The Serious Fraud Office announced that it is set to recover millions lost in a corruption case concerning bribes that Griffiths Energy paid to Chadian diplomats in the United States and Canada.

Securing exclusive contracts with corrupt deals, Griffiths Energy bribed Chadian diplomats with discounted shares deals and “consultancy fees” using a front company “Chad Oil,” which was set up just five days before agreements were signed. Chad Oil was a vehicle used by senior diplomats at the Chadian Embassy to the United States to facilitate a deal in which the wife of the former Deputy Chief, Ikram Saleh, purchased 800,000 shares at less than 0.001$CAD each, later selling them for significant profit.

Griffiths later self-reported these and other transactions as bribes intended to illegally secure commercial interests in Chad and pleaded guilty to corruption charges brought by the Canadian authorities.
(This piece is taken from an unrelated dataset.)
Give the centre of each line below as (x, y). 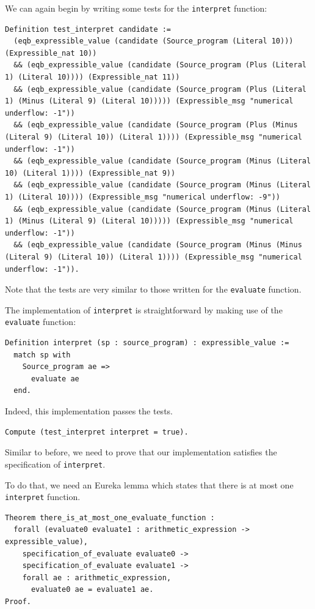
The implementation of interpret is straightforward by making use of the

Following the takeover by Griffiths Energy by a U.K. corporation and share-sale via a U.K. broker, the corrupt proceeds entered the U.K.’s jurisdiction, and the SFO began civil recovery proceedings to secure the £4.4m share sale profits from Saleh. The matter was brought to a three-day trial at the High Court, which today granted the SFO’s order to the value of £4.4m, the first time money has been returned overseas in a civil recovery case.

The ruling “follows four years of tireless efforts by the SFO to recover the proceeds of this corrupt deal for oil in Chad,” said SFO Director, David Green. “This is a positive result in the ongoing fight against criminals who attempt to hide their ill-gotten gains in our jurisdiction.” The recovered money will be transferred to the Department for International Development, who will identify key projects in which to invest to benefit the poorest in Chad.

This corruption case follows two SFO landmark cases, which funds recovered in bribery and corruption prosecutions were returned and reinvested in the country. When senior executives at Smith & Ouzman were convicted of foreign bribery in 2016, the SFO’s confiscation order paid for seven new ambulances in Kenya, while the deferred prosecution agreement against Standard Bank involved payment of £4.9m to the Government of Tanzania.